Segment Open

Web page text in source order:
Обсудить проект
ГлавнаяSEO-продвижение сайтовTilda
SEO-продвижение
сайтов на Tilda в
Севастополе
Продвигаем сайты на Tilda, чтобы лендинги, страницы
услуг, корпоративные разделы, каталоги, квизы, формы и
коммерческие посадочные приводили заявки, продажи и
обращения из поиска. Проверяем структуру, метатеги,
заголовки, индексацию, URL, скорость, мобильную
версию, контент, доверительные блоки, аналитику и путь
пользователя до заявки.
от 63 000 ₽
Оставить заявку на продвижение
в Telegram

Segment Closed

→ WORK TO COMPLETE:
In the listing above, the lines from the one containing "услуг, корпоративные разделы, каталоги, квизы, формы" through the one containing "от 63 000 ₽" must be set down exactly, with no other lines.

→ ANSWER TO THE PROBLEM:
услуг, корпоративные разделы, каталоги, квизы, формы и
коммерческие посадочные приводили заявки, продажи и
обращения из поиска. Проверяем структуру, метатеги,
заголовки, индексацию, URL, скорость, мобильную
версию, контент, доверительные блоки, аналитику и путь
пользователя до заявки.
от 63 000 ₽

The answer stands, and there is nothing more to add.